» **What you should do**:
Could you copy every line of the data that contains "Bluetooth"?

» **Data to process**:

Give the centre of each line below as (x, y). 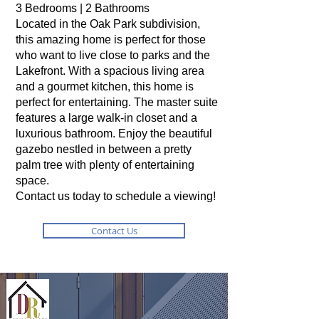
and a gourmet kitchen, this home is (105, 87)
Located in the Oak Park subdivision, (108, 24)
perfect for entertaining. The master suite (117, 102)
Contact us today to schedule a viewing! (116, 196)
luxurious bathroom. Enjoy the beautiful (114, 134)
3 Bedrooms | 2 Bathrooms (83, 8)
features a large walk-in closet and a (106, 118)
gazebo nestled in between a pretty (104, 149)
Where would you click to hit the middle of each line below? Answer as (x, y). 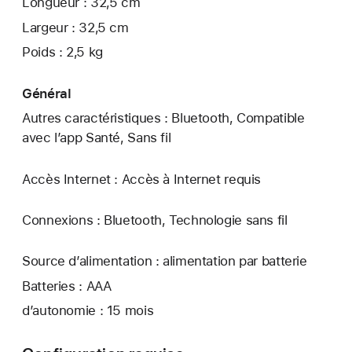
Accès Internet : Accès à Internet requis (142, 179)
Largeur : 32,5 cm (75, 27)
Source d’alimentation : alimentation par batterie (165, 260)
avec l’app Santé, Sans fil (97, 138)
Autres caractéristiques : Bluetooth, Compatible (163, 118)
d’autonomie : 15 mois (88, 311)
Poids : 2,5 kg (62, 52)
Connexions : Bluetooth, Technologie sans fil (155, 220)
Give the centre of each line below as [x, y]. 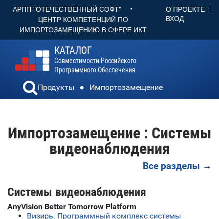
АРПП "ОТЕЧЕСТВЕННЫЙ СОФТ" [67, 10]
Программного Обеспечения [95, 70]
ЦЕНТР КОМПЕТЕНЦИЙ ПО [83, 20]
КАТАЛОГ [73, 51]
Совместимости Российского [95, 61]
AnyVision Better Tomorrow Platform [72, 207]
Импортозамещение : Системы [109, 133]
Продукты [56, 88]

» **Solution to this task**:
Autres caractéristiques : Bluetooth, Compatible (163, 118)
Connexions : Bluetooth, Technologie sans fil (155, 220)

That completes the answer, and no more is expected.